A Logistic regression model was used to evaluate the association between incubation period and clinical severity, with sex, age, geographical location, occupation, type of residence, underlying diseases included as covariates. Attribute value frequency (AVF) and Z-score were used to filter out outliers and be evaluated for their influence on the model [17,18,19].
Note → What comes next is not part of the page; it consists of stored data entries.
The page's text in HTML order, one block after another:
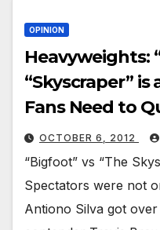
OPINION
Heavyweights:
“Skyscraper”
Fans Need to
OCTOBER 6, 2012
“Bigfoot” vs “The
Spectators were not
Antiono Silva got
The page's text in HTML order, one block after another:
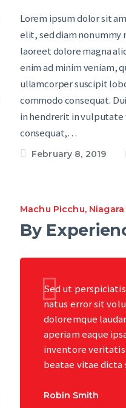
Lorem ipsum dolor sit
elit, sed diam
laoreet dolore magna
enim ad minim veniam,
ullamcorper suscipit
commodo consequat.
in hendrerit in
consequat,…
February 8, 2019
Machu Picchu,
By
Sed ut
natus error sit
doloremque
aperiam eaque
inventore
beatae vitae dicta
Robin Smith
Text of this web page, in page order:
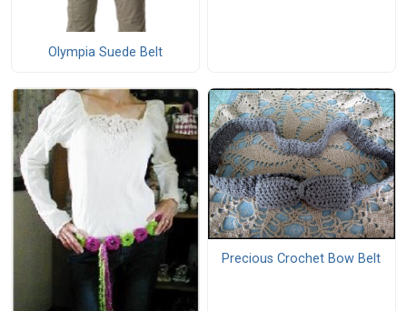
Olympia Suede Belt
Precious Crochet Bow Belt
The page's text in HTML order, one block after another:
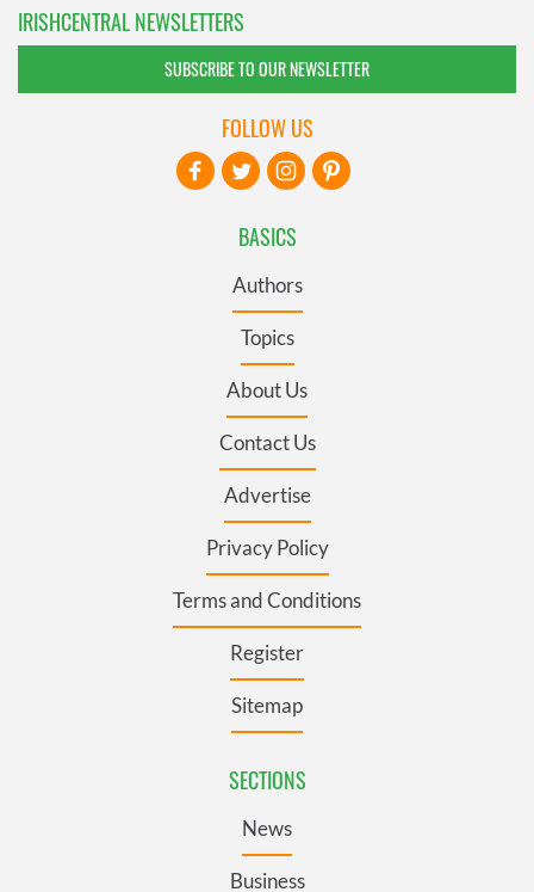
IRISHCENTRAL NEWSLETTERS
SUBSCRIBE TO OUR NEWSLETTER
BASICS
Authors
Topics
About Us
Contact Us
Advertise
Privacy Policy
Terms and Conditions
Register
Sitemap
SECTIONS
News
Business
FOLLOW US
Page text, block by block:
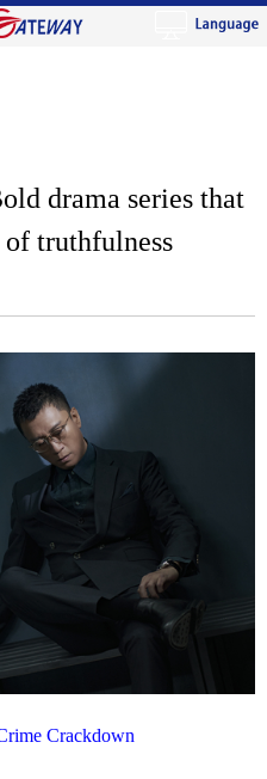
drama series that
of truthfulness
Crackdown
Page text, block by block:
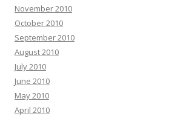
November 2010
October 2010
September 2010
August 2010
July 2010
June 2010
May 2010
April 2010
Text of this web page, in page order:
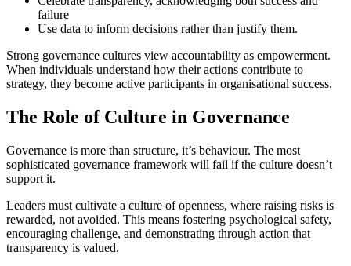
failure
Use data to inform decisions rather than justify them.
Strong governance cultures view accountability as empowerment.
When individuals understand how their actions contribute to
strategy, they become active participants in organisational success.
The Role of Culture in Governance
Governance is more than structure, it’s behaviour. The most
sophisticated governance framework will fail if the culture doesn’t
support it.
Leaders must cultivate a culture of openness, where raising risks is
rewarded, not avoided. This means fostering psychological safety,
encouraging challenge, and demonstrating through action that
transparency is valued.
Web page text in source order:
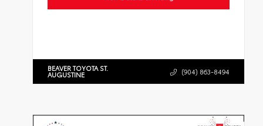
BEAVER TOYOTA ST.
AUGUSTINE (904) 863-8494
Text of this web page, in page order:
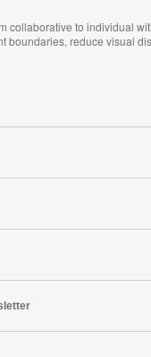
collaborative to individual
boundaries, reduce visual
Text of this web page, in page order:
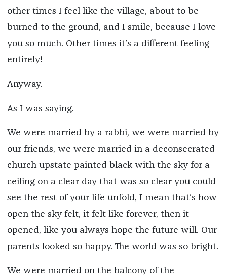
other times I feel like the village, about to be
burned to the ground, and I smile, because I love
you so much. Other times it’s a different feeling
entirely!
Anyway.
As I was saying.
We were married by a rabbi, we were married by
our friends, we were married in a deconsecrated
church upstate painted black with the sky for a
ceiling on a clear day that was so clear you could
see the rest of your life unfold, I mean that’s how
open the sky felt, it felt like forever, then it
opened, like you always hope the future will. Our
parents looked so happy. The world was so bright.
We were married on the balcony of the
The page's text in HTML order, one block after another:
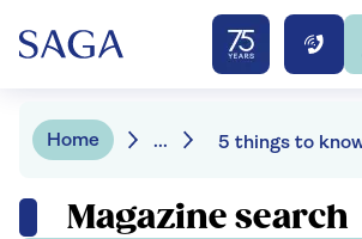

To evaluate the impact of primary case’s characteristics on the transmissibility of COVID-19, we used the epidemiological cluster as research unit to fit the modified Poisson regression model. The number of secondary cases in a cluster was used as the dependent variable, and the characteristics of the primary cases, mainly comprised of incubation period (normal or prolonged incubation), sex, age, geographical location, type of residence, underlying diseases, epidemic phase, and clinical severity, were used as explanatory variables. If the cases did not report epidemiological association with any other confirmed cases, then transmissibility of “0” was assigned. To reduce the bias caused by incomplete epidemiological surveys information, we determined transmissibility of “0” only for cases that were reported from cities with high-quality epidemiological surveys (herein referred to the cities with over 40% of the total cases defined for their association with other confirmed cases).
Since there could be more than one primary case in a cluster, we modified the ordinary Poisson regression model to represent those multiple primary cases jointly infected secondary cases in a cluster and constructed a new logarithmic likelihood function as follows:
$$\mathit{\ln}L\left(\beta \right)=\sum_{k=1}^n\left[{y}_k\mathit{\ln}\left(\sum_{t=1}^m\mathit{\exp}\left({X_{kt}}^T\beta \right)\right)-\sum_{t=1}^m\mathit{\exp}\left({X_{kt}}^T\beta \right)-\mathit{\ln}\left({y}_k!\right)\right]$$
Where n represents the number of clusters, m represents the number of primary cases in a cluster, XT is the characteristics of primary cases, yk represent the number of secondary cases in a cluster. The maximum likelihood estimation was used to estimate the regression coefficients of this model.
To assess multicollinearity among the model predictors, variance inflation factor (VIF) of each variable was calculated and all VIFs in our models were lower than 2, indicating a very low multicollinearity of them (Supplementary Table 1). All the analyses were performed using R software (version 3.6.3, R Foundation for Statistical Computing, Vienna, Austria).